祝烽剛要說什么,高也又輕聲道:“只是,他老人家也已經過世了。”
祝烽皺起了眉頭:“哦?”
他立刻轉頭看向身邊的南煙,也明白南煙這個時候肯定很難受,難怪剛剛看著的人說她快要昏過去了。他嘆了口氣,像是想要伸手拉南煙的手,但畢竟是大庭廣眾的,又有外人,他身為帝王也必須克制。只沉聲道:“是這樣嗎?”
這話,其實是在問南煙:你沒事吧?
南煙勉強作出了一點笑容,對著祝烽道:“是的。事情都過去那么多年,妾也沒見過他們幾面,倒也,不知道該說什么。”
這話的意思就是,我并不太難過,皇上可以不必擔心。
但祝烽還是輕輕的嘆了口氣。
這才又轉頭看向高也,上下打量了他一番:“看來,你不僅僅是這一次隨行的特使吧。”
南煙慌忙將昔云和他的身份都說了,完了還說道:“昔云跟妾一樣,一時糊涂,皇上千萬不要怪罪她。”
祝烽輕咳了一聲,只道:“說這個干什么?!”
他也尷尬,畢竟昔云糊涂,她背后的安息國君也糊涂;而輪到南煙跟他,都好不到哪里去,說出來是大家一起丟人的。
南煙立刻不說話了,祝烽清了清嗓子,又對著高也說道:“既然你是博望侯的關門弟子,那關于博望侯在西域的事情,你是最清楚的?”
高也看了他一眼,小心翼翼的說道:“在下的確是師傅的關門弟子,只是——入門的時候在下年紀還小,其實對師傅過往的事情也并不知道的太清楚。師傅那一次帶著娘娘回到中原之后,過了兩年又回了安息國,之后過了幾年生下了昔云娘娘,可那個時候,師母就染病了。”
南煙皺起眉頭:“染病?”
“是。”
“什么病?”
“黑死病。”
“黑死病?是怎么回事?”
“是一些行腳商人從更西邊的異國傳來的,那個時候整個西域死了很多人。師傅為了救治師母,就完全把想要回歸中原的事情拋在腦后,帶著她四處求醫。但后來——”

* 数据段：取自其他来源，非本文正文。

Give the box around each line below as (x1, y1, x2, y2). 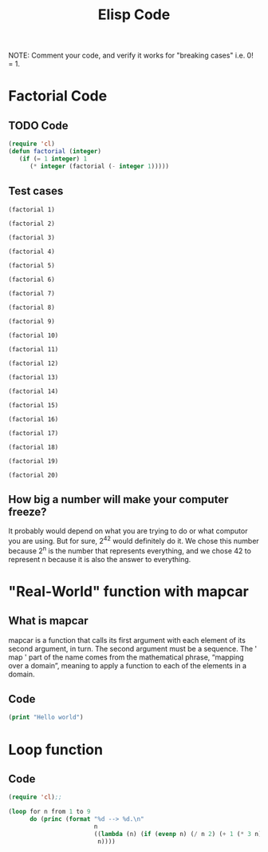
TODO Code (8, 118, 69, 133)
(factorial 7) (8, 289, 56, 297)
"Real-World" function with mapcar (8, 582, 249, 600)
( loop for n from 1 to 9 (8, 808, 91, 816)
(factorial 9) (8, 317, 56, 325)
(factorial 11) (8, 345, 59, 353)
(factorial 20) (8, 471, 59, 479)
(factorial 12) (8, 359, 59, 367)
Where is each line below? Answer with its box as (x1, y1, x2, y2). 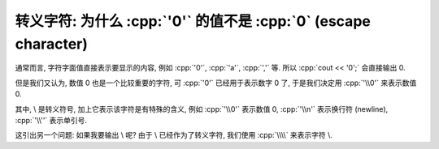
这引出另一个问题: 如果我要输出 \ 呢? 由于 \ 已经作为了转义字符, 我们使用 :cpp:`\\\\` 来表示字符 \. (15, 130, 333, 140)
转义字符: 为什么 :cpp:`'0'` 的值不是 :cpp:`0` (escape (15, 12, 372, 30)
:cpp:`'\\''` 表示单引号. (15, 115, 88, 125)
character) (15, 35, 89, 53)
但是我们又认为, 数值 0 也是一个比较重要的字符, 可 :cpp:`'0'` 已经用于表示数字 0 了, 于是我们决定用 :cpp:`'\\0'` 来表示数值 (15, 78, 417, 87)
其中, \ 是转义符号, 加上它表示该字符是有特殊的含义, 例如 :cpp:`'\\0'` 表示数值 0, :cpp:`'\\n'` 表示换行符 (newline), (15, 104, 389, 113)
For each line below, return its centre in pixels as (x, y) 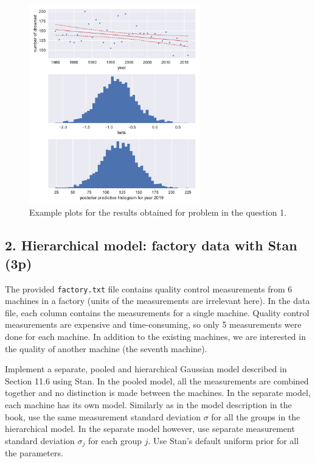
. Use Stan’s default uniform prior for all (223, 440)
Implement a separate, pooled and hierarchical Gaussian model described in (146, 369)
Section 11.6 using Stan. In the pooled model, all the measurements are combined (157, 380)
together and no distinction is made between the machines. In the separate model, (158, 393)
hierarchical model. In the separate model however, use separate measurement (150, 429)
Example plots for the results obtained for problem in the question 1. (158, 212)
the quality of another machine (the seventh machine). (106, 348)
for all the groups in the (256, 416)
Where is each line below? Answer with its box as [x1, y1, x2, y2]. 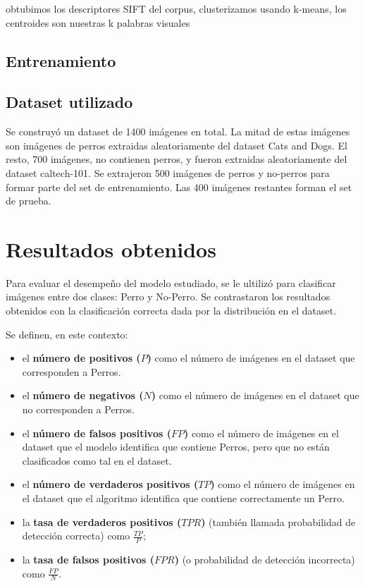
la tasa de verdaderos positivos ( [22, 514, 182, 529]
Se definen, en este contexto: [6, 326, 128, 341]
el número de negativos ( [22, 388, 144, 403]
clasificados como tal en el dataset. [22, 453, 172, 468]
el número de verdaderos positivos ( [22, 477, 199, 492]
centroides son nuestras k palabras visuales [6, 15, 190, 30]
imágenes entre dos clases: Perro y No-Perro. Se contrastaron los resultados [6, 289, 330, 304]
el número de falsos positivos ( [22, 425, 171, 440]
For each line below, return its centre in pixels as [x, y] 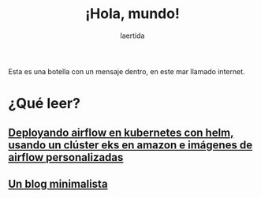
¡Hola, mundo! [132, 14]
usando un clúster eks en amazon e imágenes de [130, 145]
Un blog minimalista [58, 183]
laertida [132, 35]
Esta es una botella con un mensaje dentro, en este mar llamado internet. [127, 71]
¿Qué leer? [45, 104]
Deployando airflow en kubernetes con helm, [121, 132]
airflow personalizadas [66, 157]
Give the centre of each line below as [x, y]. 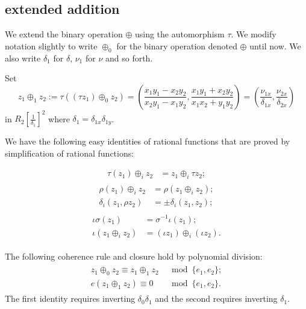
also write [23, 58]
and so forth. [129, 58]
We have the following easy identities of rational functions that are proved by [148, 141]
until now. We [275, 45]
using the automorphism [180, 34]
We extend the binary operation [64, 34]
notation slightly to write [51, 45]
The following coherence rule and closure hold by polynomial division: [134, 256]
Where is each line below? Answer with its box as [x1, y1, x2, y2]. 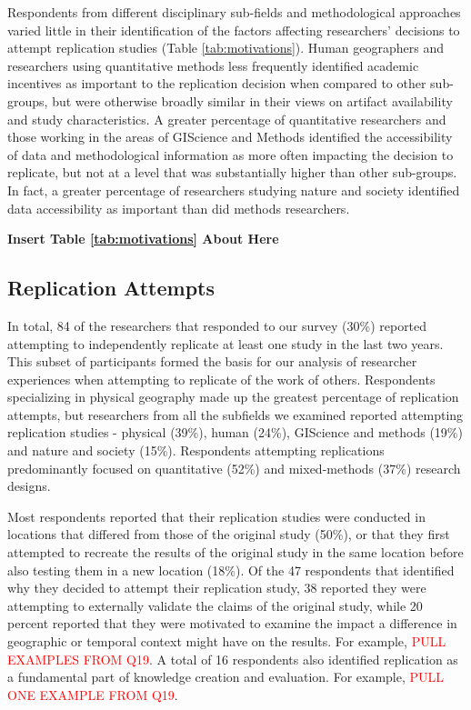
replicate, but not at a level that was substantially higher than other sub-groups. [7, 163, 457, 182]
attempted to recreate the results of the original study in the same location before [7, 543, 464, 562]
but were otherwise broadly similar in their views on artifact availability [52, 91, 453, 110]
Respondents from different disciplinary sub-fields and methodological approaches [7, 3, 461, 21]
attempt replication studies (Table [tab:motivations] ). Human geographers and [7, 38, 444, 57]
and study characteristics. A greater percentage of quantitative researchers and [7, 109, 446, 128]
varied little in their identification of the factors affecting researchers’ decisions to [7, 20, 460, 39]
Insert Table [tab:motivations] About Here [7, 229, 279, 248]
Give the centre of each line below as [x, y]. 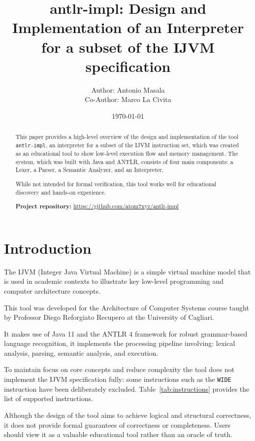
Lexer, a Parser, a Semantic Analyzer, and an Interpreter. [89, 170]
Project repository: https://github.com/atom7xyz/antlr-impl [97, 206]
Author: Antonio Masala [128, 89]
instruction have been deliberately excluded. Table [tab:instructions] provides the [127, 389]
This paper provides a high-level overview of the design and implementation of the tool [127, 137]
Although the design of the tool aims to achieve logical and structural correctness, [128, 415]
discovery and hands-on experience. [61, 192]
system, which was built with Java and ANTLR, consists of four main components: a [124, 161]
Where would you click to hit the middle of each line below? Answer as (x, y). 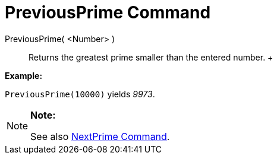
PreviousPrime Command (108, 12)
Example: (24, 75)
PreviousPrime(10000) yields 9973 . (80, 94)
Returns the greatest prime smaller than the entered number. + (151, 57)
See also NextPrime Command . (100, 136)
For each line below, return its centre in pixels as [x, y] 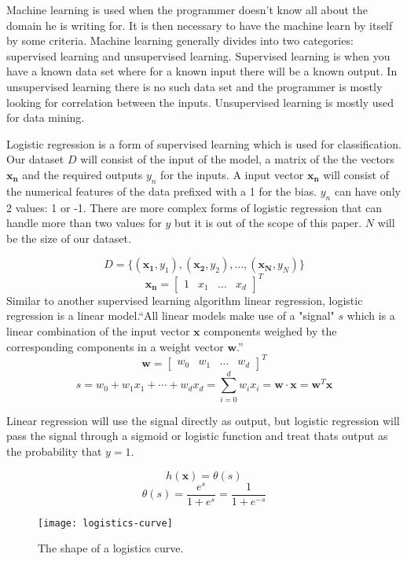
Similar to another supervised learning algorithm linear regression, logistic [185, 300]
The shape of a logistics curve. [111, 548]
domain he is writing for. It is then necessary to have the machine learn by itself [200, 25]
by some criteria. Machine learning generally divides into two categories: [180, 40]
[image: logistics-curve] [105, 523]
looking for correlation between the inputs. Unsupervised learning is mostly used [200, 102]
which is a [371, 315]
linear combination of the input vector [98, 331]
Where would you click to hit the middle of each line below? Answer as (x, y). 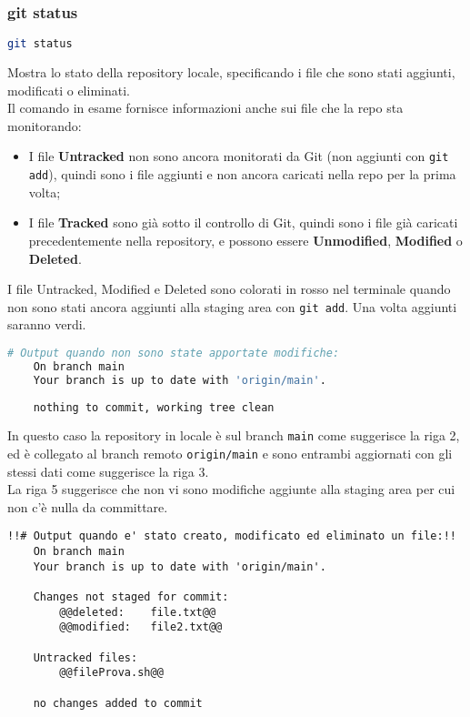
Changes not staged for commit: (131, 597)
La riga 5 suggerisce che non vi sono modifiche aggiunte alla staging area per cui (231, 489)
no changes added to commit (118, 703)
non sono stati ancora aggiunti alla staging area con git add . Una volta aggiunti (232, 306)
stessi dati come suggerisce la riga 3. (108, 471)
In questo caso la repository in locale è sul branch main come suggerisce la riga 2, (234, 435)
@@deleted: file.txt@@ (138, 612)
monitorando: (45, 125)
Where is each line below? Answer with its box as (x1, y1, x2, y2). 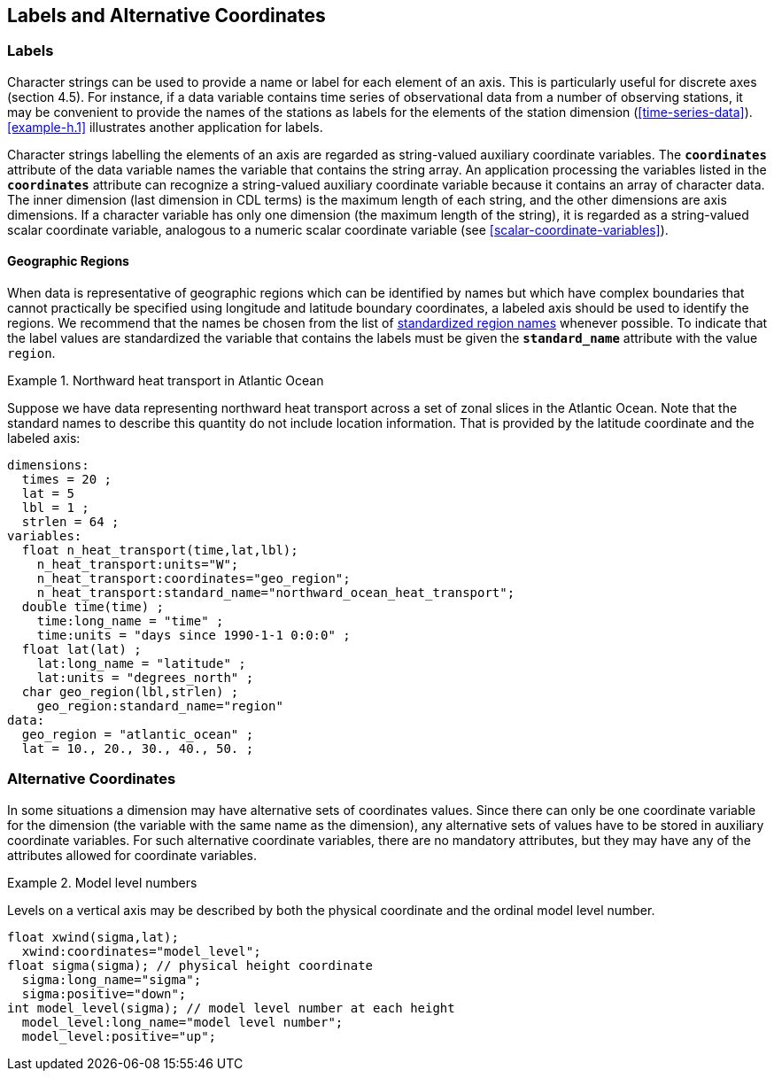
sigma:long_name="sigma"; (21, 972, 202, 987)
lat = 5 (21, 486, 74, 501)
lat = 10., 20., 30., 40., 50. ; (21, 741, 254, 756)
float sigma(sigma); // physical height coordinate (7, 958, 374, 973)
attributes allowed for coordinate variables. (7, 847, 257, 863)
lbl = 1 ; (21, 500, 89, 516)
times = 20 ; (21, 472, 112, 487)
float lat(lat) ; (21, 642, 142, 657)
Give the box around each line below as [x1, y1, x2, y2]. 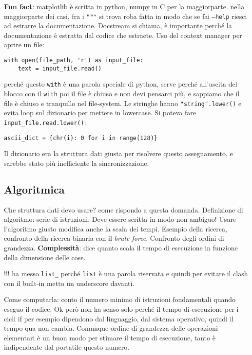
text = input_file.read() [18, 65, 102, 72]
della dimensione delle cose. [4, 252, 86, 262]
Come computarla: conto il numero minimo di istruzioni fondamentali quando [4, 294, 236, 304]
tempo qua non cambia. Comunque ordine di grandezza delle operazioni [4, 323, 218, 333]
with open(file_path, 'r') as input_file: [4, 57, 144, 64]
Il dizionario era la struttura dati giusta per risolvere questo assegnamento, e [4, 148, 233, 159]
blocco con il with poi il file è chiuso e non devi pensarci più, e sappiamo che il [4, 89, 240, 98]
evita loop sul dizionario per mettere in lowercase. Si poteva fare [4, 107, 196, 118]
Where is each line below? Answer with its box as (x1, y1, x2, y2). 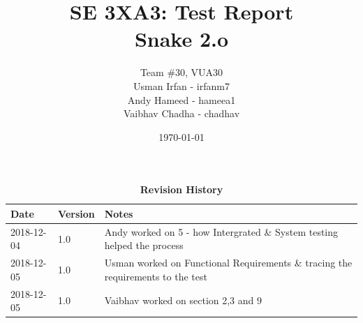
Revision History (140, 182, 223, 197)
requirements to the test (104, 269, 207, 283)
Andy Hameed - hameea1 (127, 92, 236, 107)
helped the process (104, 238, 184, 253)
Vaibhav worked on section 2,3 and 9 (104, 293, 262, 308)
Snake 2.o (134, 24, 229, 53)
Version (58, 206, 95, 220)
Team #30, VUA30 (140, 65, 223, 80)
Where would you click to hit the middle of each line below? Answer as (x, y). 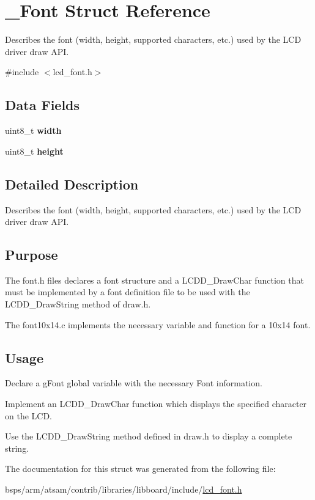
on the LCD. (28, 415)
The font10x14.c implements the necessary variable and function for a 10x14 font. (158, 324)
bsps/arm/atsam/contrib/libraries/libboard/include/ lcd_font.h (124, 489)
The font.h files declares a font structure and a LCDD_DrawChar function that (154, 280)
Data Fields (43, 105)
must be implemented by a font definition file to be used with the (128, 292)
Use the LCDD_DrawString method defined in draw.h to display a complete (149, 436)
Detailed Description (72, 184)
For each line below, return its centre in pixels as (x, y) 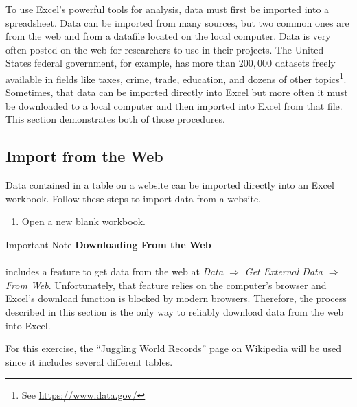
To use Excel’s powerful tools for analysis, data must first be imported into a (168, 9)
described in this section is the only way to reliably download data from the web (175, 311)
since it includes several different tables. (89, 361)
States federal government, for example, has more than (121, 63)
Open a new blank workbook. (83, 221)
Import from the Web (84, 156)
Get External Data (284, 271)
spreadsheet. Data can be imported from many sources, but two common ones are (177, 22)
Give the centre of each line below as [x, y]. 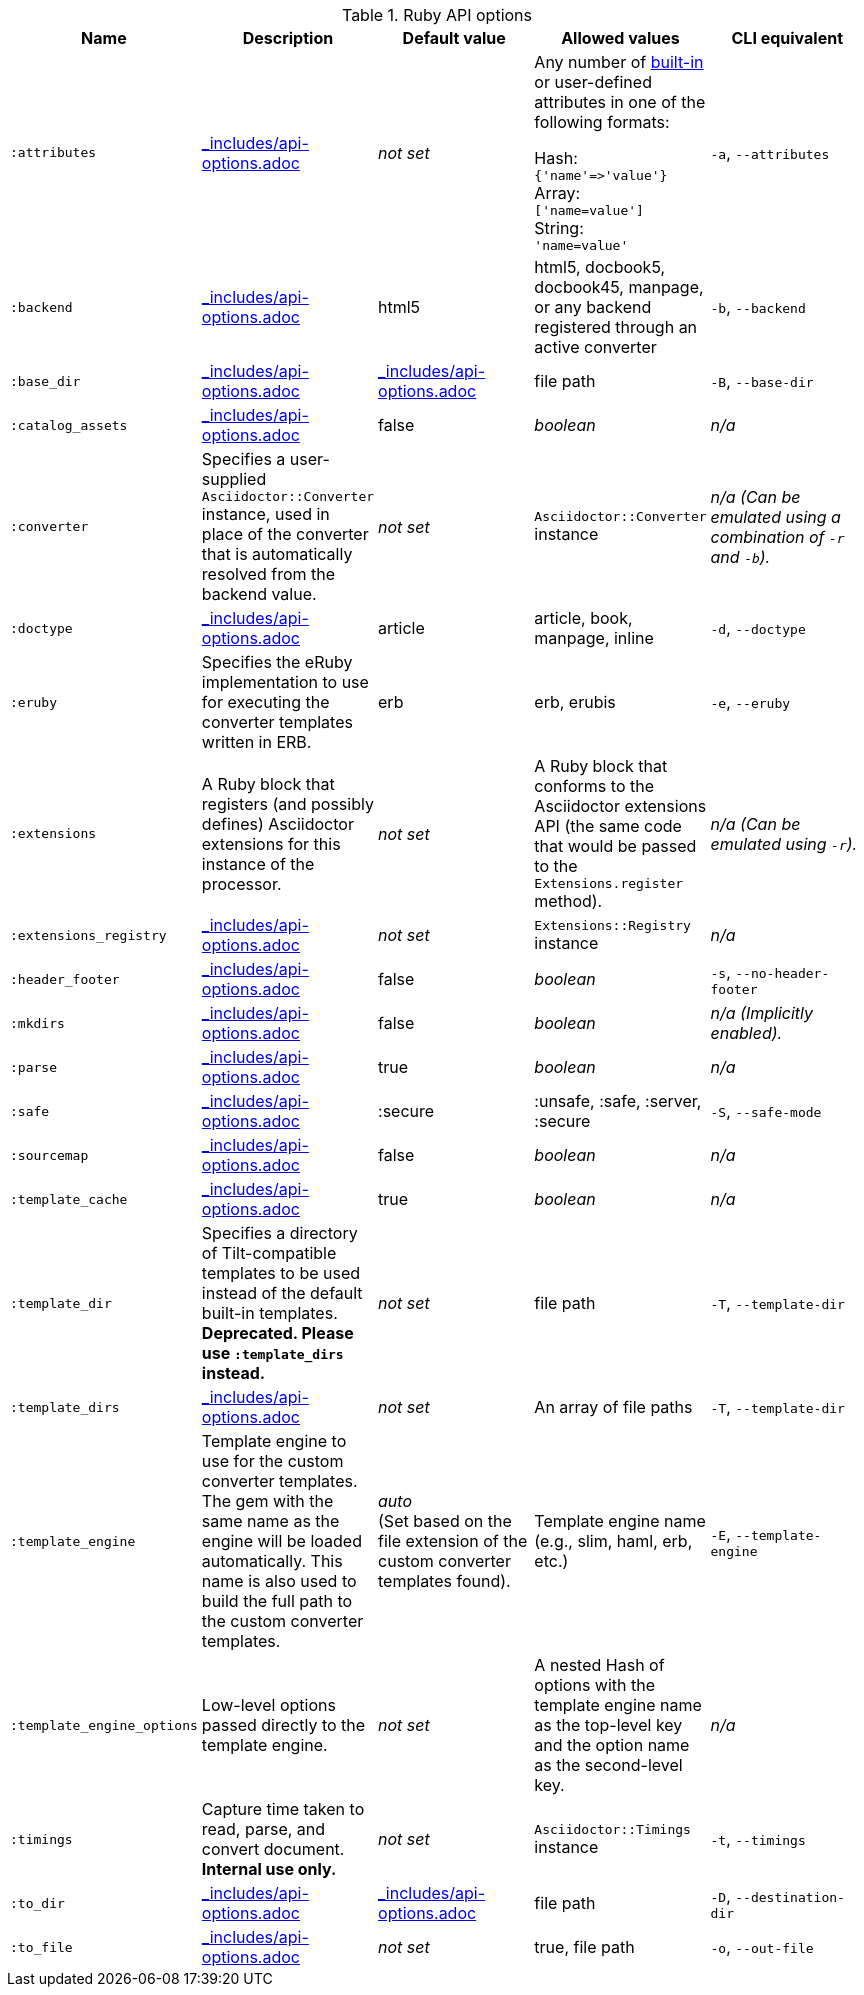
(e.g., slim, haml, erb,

說到這里,他像是也不忍再說下去,只有昔云輕聲說道:“母親就死了。”
祝烽皺了一下眉頭。
南煙的喉嚨也梗了起來,這個時候她才突然想起,當初鳳姝曾跟她提起過在西域遇見博望侯司伯言的時候,鳳姝正身染重病,幾乎快要死了,是博望侯施展妙手救了她的命。可是,當鳳姝把他當做神仙一樣膜拜的時候,他卻對鳳姝說,他雖然能救活鳳姝,卻沒辦法救活自己最心愛的人,他還說,自己是這個世界上最無用的人。
之前,對他們的事情還一無所知的南煙,甚至懷疑過,博望侯口中自己最心愛的人,可能是塔娜公主。
現在才明白——
想到這里,她的心里又一股酸楚涌了上來。
誰能想到,當年鳳姝一句平平淡淡的話,自己也只是隨意的一聽,卻是自己的父親最痛苦的時刻。
南煙忍不住長嘆了口氣。
祝烽也嘆了口氣,輕聲道:“原來是這樣。”
他看著南煙,也不好當著眾人的面柔聲寬慰,只輕聲說道:“一切都過去了,貴妃不要太傷心。”
南煙紅著眼睛,低聲道:“妾明白。”
祝烽這才看向高也,說道:“所以,這就是你知道的一切?”
高也道:“是。”
說完這句話,他就低著頭,甚至還后退了一步,好像要把自己從這件往事,甚至從皇帝和貴妃的身邊完全摘干凈似得,但南煙卻抬頭看了他一眼。
不知為什么,她總覺得這中間,好像少了什么。
可心情悲傷的她,這個時候也沒有精力去細想,加上另一邊小順子走過來,小心的說道:“皇上,宴席上還是不能少了皇上啊。”
他出來的時間太久,特使還在那邊等著,難免有怠慢之嫌。
祝烽這才對南煙說道:“好了,這些事情你也不要多想,先回去休息,朕晚些時候再過來看你。”
南煙道:“是。”
她又說道:“妾跟妹妹第一次見面,還想再說一會兒話。”
祝烽道:“那你們回去說話吧,這個地方四面透風的,別吹了風一會兒頭疼。”
南煙立刻應聲,然后帶著昔云和她身邊的女仆,連帶著若水起身離開了,而這一邊的高也也不敢怠慢,跟著祝烽一道回到了宴席上。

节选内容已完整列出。